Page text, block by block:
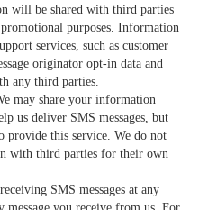
will be shared with third parties
purposes. Information
services, such as customer
originator opt-in data and
any third parties.
may share your information
us deliver SMS messages, but
provide this service. We do not
with third parties for their own
SMS messages at any
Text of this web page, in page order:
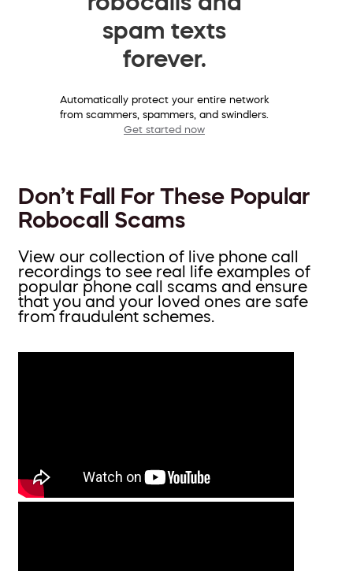
spam texts
forever.
Automatically protect your entire network
from scammers, spammers, and swindlers.
Get started now
Don’t Fall For These Popular
Robocall Scams
View our collection of live phone call
recordings to see real life examples of
popular phone call scams and ensure
that you and your loved ones are safe
from fraudulent schemes.
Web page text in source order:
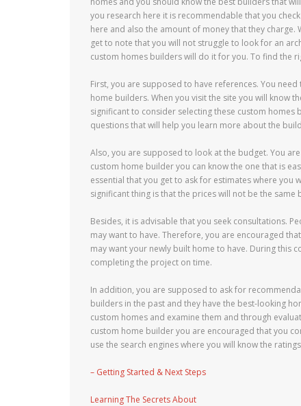
you research here it is recommendable that you
here and also the amount of money that they
get to note that you will not struggle to look for an
custom homes builders will do it for you. To find the
First, you are supposed to have references. You
home builders. When you visit the site you will know
significant to consider selecting these custom
questions that will help you learn more about the
Also, you are supposed to look at the budget. You
custom home builder you can know the one that is
essential that you get to ask for estimates where
significant thing is that the prices will not be the
Besides, it is advisable that you seek consultations.
may want to have. Therefore, you are encouraged
may want your newly built home to have. During this
completing the project on time.
In addition, you are supposed to ask for
builders in the past and they have the best-looking
custom homes and examine them and through
custom home builder you are encouraged that you
use the search engines where you will know the
– Getting Started & Next Steps
Learning The Secrets About
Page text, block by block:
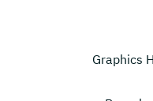
Graphics
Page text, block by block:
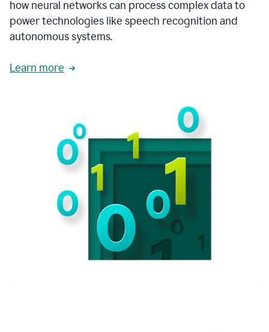
how neural networks can process complex data to
power technologies like speech recognition and
autonomous systems.
Learn more
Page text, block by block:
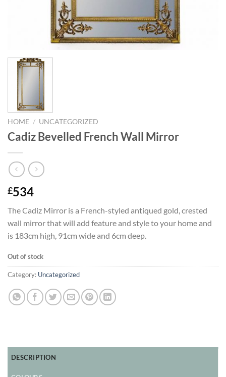
HOME / UNCATEGORIZED
Cadiz Bevelled French Wall Mirror
£534
The Cadiz Mirror is a French-styled antiqued gold, crested
wall mirror that will add feature and style to your home and
is 183cm high, 91cm wide and 6cm deep.
Out of stock
Category: Uncategorized
DESCRIPTION
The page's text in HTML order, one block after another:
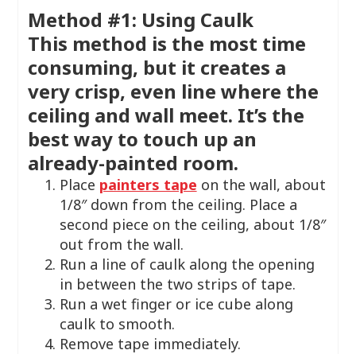
Method #1: Using Caulk
This method is the most time
consuming, but it creates a
very crisp, even line where the
ceiling and wall meet. It’s the
best way to touch up an
already-painted room.
Place painters tape on the wall, about
1/8″ down from the ceiling. Place a
second piece on the ceiling, about 1/8″
out from the wall.
Run a line of caulk along the opening
in between the two strips of tape.
​Run a wet finger or ice cube along
caulk to smooth.
Remove tape immediately.

============================================================

**WHAT IS REQUIRED:**
Pick out every line above that contains the word "your" and copy it.

**ANSWER SECTION:**
may share your information
Automatically protect your entire network
that you and your loved ones are safe
may want your newly built home to have. During this
wall mirror that will add feature and style to your home and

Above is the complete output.